Три креста (Тоцци) - страница 62

Размышления Джулио продолжаются в XIII главе. Незадолго до самоубийства, гуляя с Низаром, он подтверждает и углубляет значение своего предыдущего монолога, признавая, что жил в «условной реальности», но «начать всё с начала» он не хочет. «Опыт смерти» изолирует его от общества и помогает оценить свободу, предлагая ему посмотреть на вещи новым взглядом («теперь уже никогда моя жизнь не будет такой, как прежде»). С другой стороны, убивая себя, он подчиняется традиционным правилам внешнего добродетельного мелкобуржуазного поведения. Теория Пиранделло о том, что жизнь не соприкасается с кристаллической структурой социального существования, развивается Тоцци и уточняется его собственной культурой отрицания. Так, подвижность изменяющейся жизни в размышлениях Джулио — одно из «чувств» («Было очевидно, что в основе его «я» лежали не чувства, которые менялись каждую минуту, а некие постоянные величины, на почве которых рождались эти самые чувства»).

Джулио чувствует, что соприкосновение со смертью открывает самый глубокий уровень существования, но не рационализирует это. Известно только, что он совершает это открытие: «силы подсознания настолько сильны, насколько темны». Смысл жертвы и смысл тайны души представлены одновременно, более того, одно рождает второе. В глубокой религиозности тайна души и чувство совпадают, что всегда демонстрирует идеологический дискурс Тоцци.

С другой стороны, в жизни Никколо и Энрико смысл жертвоприношения отсутствует совершенно. Автор обращается к теме деградации персонажей и использует метафоры, характеризующие животных: хрюкать, реветь по-ослиному, оскаливаться и т. д., характеризуя поведение двух братьев. Однако и для них не исключена возможность искупления. В них обоих ощущается нежная забота о племянницах, это чувство — отдушина человечности, которая в перспективе смерти подтверждается и расширяется.

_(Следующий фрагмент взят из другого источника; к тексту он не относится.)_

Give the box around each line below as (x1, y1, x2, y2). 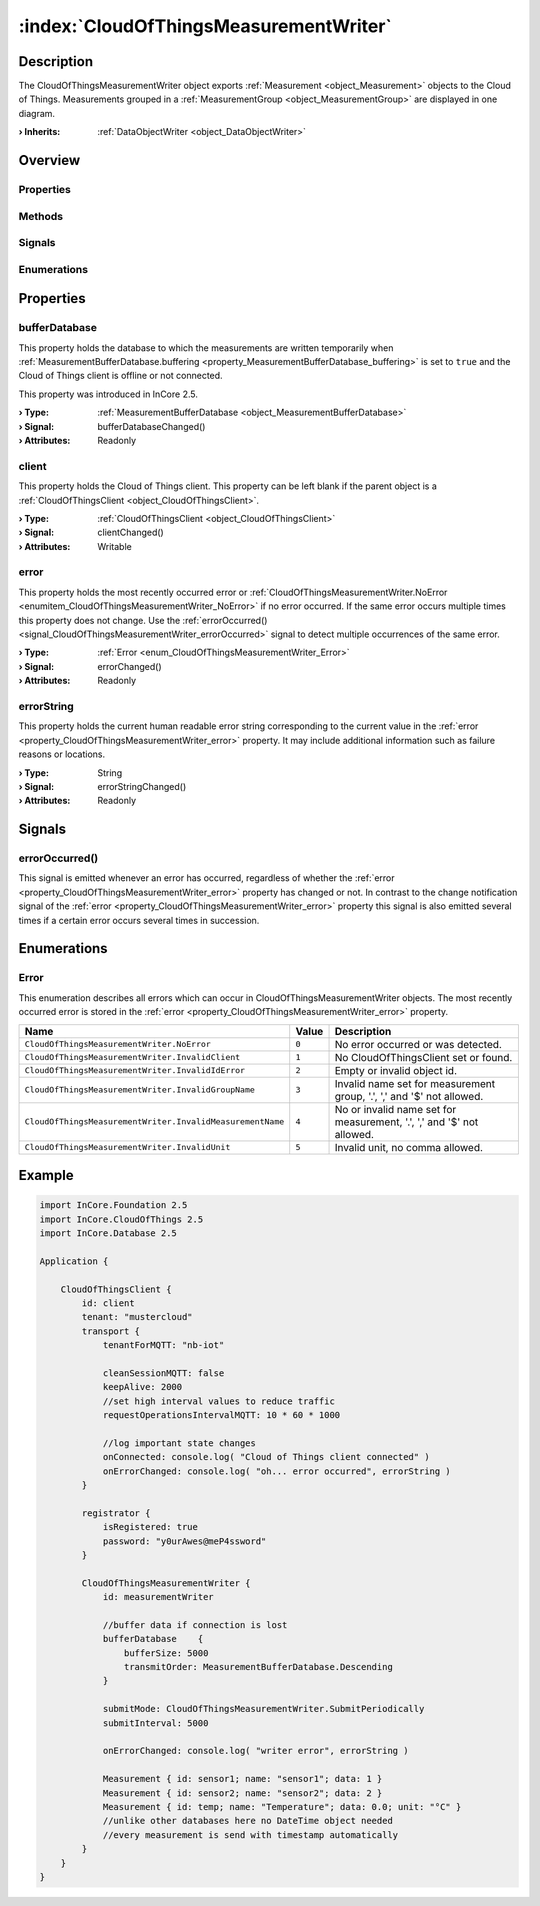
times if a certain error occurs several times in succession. (18, 914, 260, 926)
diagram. (18, 107, 55, 119)
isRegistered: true (102, 1521, 199, 1533)
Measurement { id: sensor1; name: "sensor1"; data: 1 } (102, 1773, 383, 1785)
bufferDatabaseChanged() (97, 420, 206, 432)
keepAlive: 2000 (102, 1381, 183, 1393)
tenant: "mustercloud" (81, 1311, 194, 1323)
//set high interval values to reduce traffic (102, 1395, 335, 1407)
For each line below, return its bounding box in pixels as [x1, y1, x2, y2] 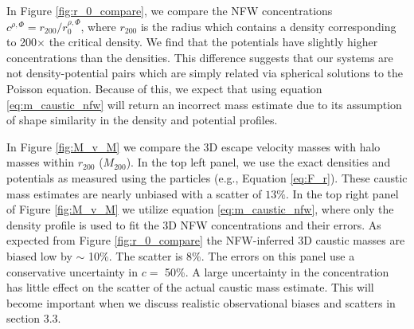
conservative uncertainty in [6, 263, 139, 280]
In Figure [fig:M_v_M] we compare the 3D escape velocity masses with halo [6, 138, 381, 155]
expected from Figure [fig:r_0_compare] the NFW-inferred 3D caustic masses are [6, 232, 405, 249]
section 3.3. [6, 310, 61, 327]
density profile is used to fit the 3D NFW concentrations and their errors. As [6, 216, 381, 233]
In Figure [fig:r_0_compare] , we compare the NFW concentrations [6, 2, 333, 18]
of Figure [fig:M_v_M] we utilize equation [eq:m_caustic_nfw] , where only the [6, 201, 394, 217]
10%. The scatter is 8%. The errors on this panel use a [88, 247, 355, 264]
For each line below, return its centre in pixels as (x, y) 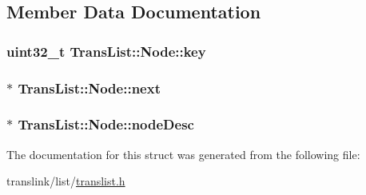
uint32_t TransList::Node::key (106, 51)
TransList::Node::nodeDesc (106, 124)
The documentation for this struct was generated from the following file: (183, 154)
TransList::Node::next (89, 88)
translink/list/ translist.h (66, 181)
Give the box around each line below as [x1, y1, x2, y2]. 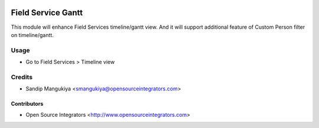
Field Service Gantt [11, 8, 83, 18]
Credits [11, 73, 32, 81]
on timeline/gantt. [11, 31, 54, 38]
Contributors [11, 100, 44, 107]
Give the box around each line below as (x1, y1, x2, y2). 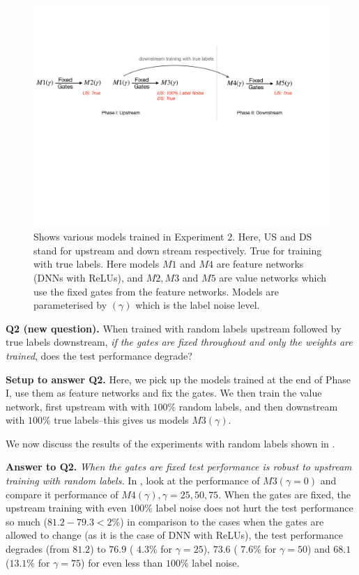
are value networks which (219, 270, 327, 284)
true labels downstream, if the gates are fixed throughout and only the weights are (6, 335, 353, 349)
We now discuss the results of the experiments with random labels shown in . (6, 436, 335, 450)
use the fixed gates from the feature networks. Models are (33, 284, 279, 298)
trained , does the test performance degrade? (6, 348, 192, 362)
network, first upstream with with (6, 399, 150, 413)
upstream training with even (6, 500, 127, 515)
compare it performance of (6, 486, 119, 501)
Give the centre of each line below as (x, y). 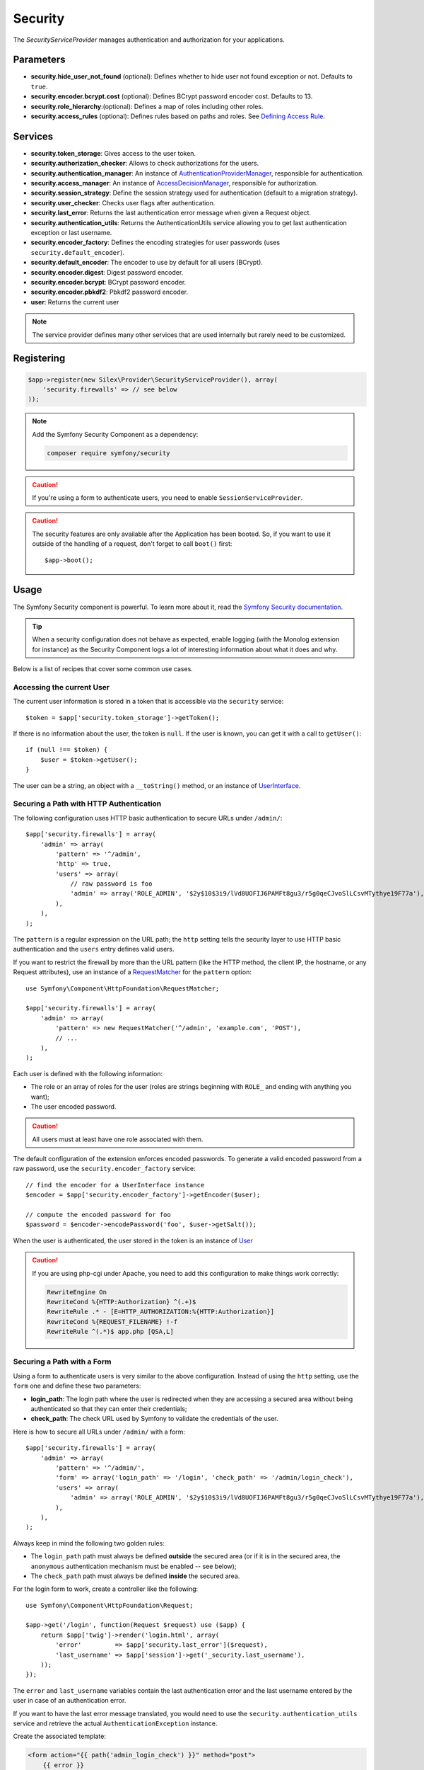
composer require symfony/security (108, 453)
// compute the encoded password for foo (98, 1215)
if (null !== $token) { (67, 750)
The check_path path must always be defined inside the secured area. (135, 1576)
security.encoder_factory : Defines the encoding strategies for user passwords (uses (155, 242)
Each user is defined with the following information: (88, 1073)
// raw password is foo (111, 884)
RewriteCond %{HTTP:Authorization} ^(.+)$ (122, 1302)
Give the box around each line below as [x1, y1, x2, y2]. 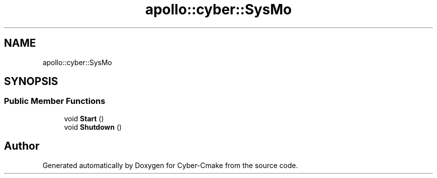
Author [4, 140, 39, 153]
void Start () [64, 114, 104, 123]
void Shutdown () [64, 122, 122, 131]
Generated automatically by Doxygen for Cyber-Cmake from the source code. [42, 161, 298, 170]
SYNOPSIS [4, 75, 58, 88]
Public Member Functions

Никколо живёт в сильном напряжении, всегда волнуется, громко кричит, любит посмеяться над семейными событиями, но не видит смысла признать свою вину ни до, ни после самоубийства брата. Когда приближается его смерть, в бреду ему видится, что он толкает тело повешенного. Так проявляются загнанные внутрь него угрызения совести, а с ними возникает желание наказания и искупления («Ему казалось, что его заперли в книжной лавке и заставляют раскачивать из стороны в сторону тело повесившегося брата. То ему вдруг чудилось, будто его раздели и приказали ползать на четвереньках. И всякий раз он хохотал с пеной у рта.»).

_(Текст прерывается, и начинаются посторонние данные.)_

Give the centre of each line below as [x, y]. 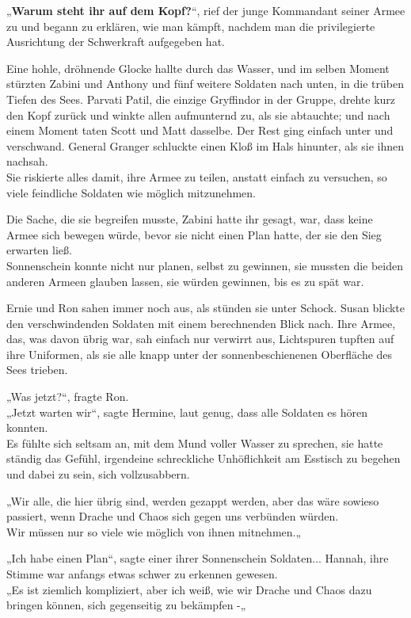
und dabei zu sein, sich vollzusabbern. [98, 474]
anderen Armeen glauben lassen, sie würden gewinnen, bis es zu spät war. [185, 281]
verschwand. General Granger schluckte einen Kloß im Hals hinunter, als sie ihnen [205, 145]
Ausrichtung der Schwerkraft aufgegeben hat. [116, 42]
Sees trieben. [37, 370]
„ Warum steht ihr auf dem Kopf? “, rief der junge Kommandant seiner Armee [206, 10]
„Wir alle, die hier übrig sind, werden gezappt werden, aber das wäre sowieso [193, 500]
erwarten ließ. [39, 250]
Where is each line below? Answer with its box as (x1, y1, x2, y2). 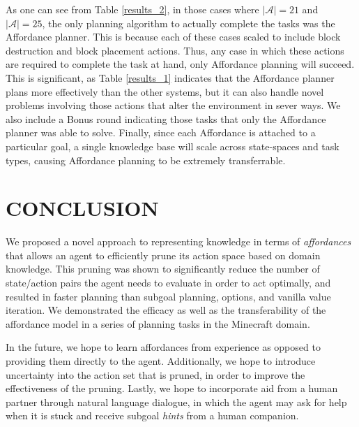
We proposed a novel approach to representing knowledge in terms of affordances (6, 234, 351, 249)
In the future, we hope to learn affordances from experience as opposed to (6, 340, 321, 354)
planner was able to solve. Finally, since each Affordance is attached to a (6, 125, 316, 140)
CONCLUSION (6, 194, 159, 222)
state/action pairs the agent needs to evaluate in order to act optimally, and (6, 275, 331, 290)
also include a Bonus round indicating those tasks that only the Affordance (6, 111, 326, 126)
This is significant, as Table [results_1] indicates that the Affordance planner (6, 70, 335, 85)
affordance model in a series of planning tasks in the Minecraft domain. (6, 316, 310, 331)
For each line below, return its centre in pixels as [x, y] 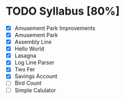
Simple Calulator [35, 90]
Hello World [29, 49]
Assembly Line [33, 42]
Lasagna [25, 55]
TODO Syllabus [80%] [63, 11]
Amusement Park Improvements [55, 28]
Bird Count [28, 83]
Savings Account [36, 76]
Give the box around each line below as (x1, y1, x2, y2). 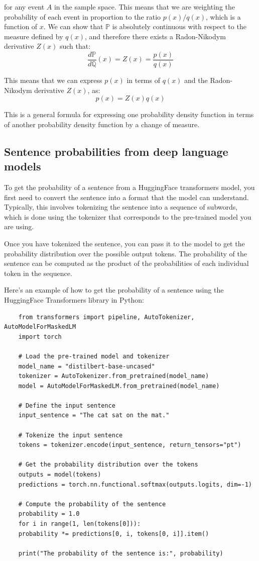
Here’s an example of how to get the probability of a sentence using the (4, 285, 224, 295)
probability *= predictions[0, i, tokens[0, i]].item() (18, 530, 209, 537)
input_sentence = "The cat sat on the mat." (18, 412, 170, 419)
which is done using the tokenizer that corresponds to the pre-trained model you (4, 211, 251, 222)
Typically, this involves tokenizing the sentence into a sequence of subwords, (4, 202, 238, 212)
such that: (59, 41, 91, 51)
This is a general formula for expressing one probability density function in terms (4, 109, 254, 120)
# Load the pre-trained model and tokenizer (18, 352, 170, 360)
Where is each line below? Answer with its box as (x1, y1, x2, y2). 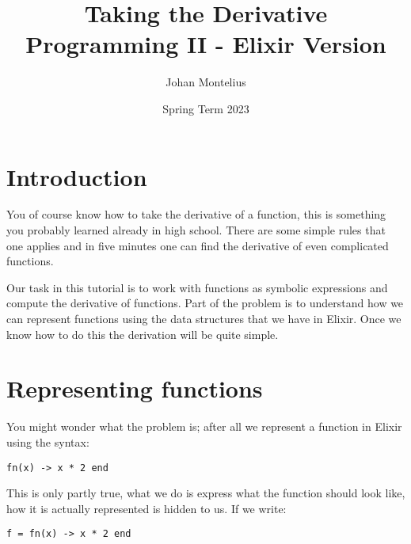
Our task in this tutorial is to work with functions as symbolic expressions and (6, 279, 388, 295)
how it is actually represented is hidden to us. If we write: (6, 500, 287, 516)
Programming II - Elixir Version (25, 28, 386, 60)
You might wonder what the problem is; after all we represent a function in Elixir (6, 418, 402, 435)
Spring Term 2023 (162, 100, 249, 116)
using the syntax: (6, 433, 89, 450)
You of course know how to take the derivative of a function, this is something (6, 206, 386, 223)
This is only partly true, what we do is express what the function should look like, (6, 485, 405, 501)
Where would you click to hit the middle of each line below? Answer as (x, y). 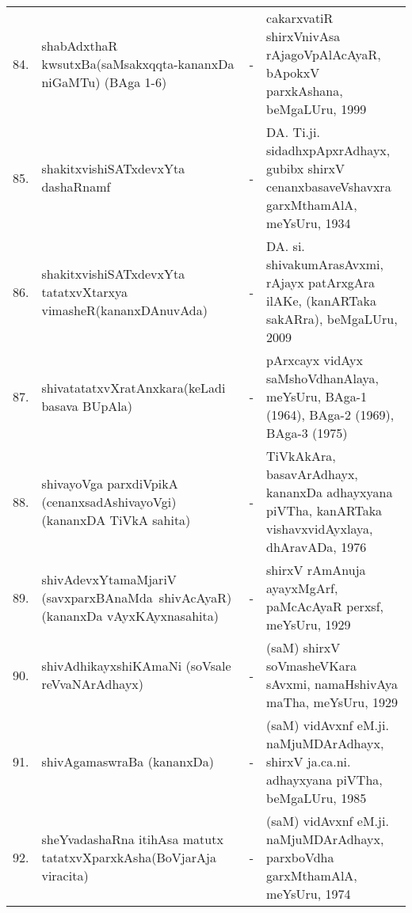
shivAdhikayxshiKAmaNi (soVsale (136, 666)
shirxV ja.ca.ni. (309, 761)
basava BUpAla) (87, 405)
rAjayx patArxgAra (321, 282)
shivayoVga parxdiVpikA (110, 483)
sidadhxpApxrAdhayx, (328, 150)
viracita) (65, 875)
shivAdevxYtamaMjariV (109, 579)
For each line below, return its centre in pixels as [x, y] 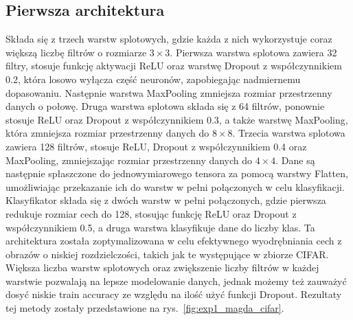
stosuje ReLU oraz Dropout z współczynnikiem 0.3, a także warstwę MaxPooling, [177, 119]
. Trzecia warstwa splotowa [289, 133]
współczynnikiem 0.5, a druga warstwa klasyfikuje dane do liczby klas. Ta [160, 227]
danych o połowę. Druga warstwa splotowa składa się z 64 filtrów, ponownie [165, 106]
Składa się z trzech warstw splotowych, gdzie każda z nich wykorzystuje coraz [169, 39]
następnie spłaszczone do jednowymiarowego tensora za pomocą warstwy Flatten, [177, 173]
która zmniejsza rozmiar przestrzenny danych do [107, 133]
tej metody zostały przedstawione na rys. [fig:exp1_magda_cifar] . [145, 308]
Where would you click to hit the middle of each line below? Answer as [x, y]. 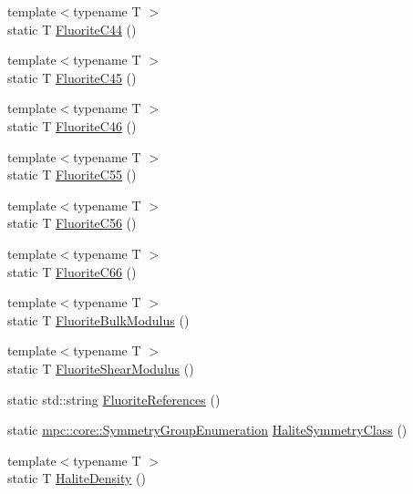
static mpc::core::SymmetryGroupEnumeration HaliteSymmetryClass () [207, 430]
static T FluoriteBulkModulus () [98, 319]
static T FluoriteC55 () [72, 175]
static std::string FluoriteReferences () [114, 399]
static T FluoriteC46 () [72, 125]
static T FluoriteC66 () [72, 271]
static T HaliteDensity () [77, 478]
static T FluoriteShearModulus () [101, 368]

Смех, самое яркое проявление весёлости, сопровождает его по закону противодействия до последнего вздоха («Постепенно бедняга терял голос, его хрип был похож на сдавленный смех, захлебнувшийся в приливе крови»). И это моральное измерение придает трагичность его концу, оставляя в стороне натуралистическое описание и медицинскую патологию.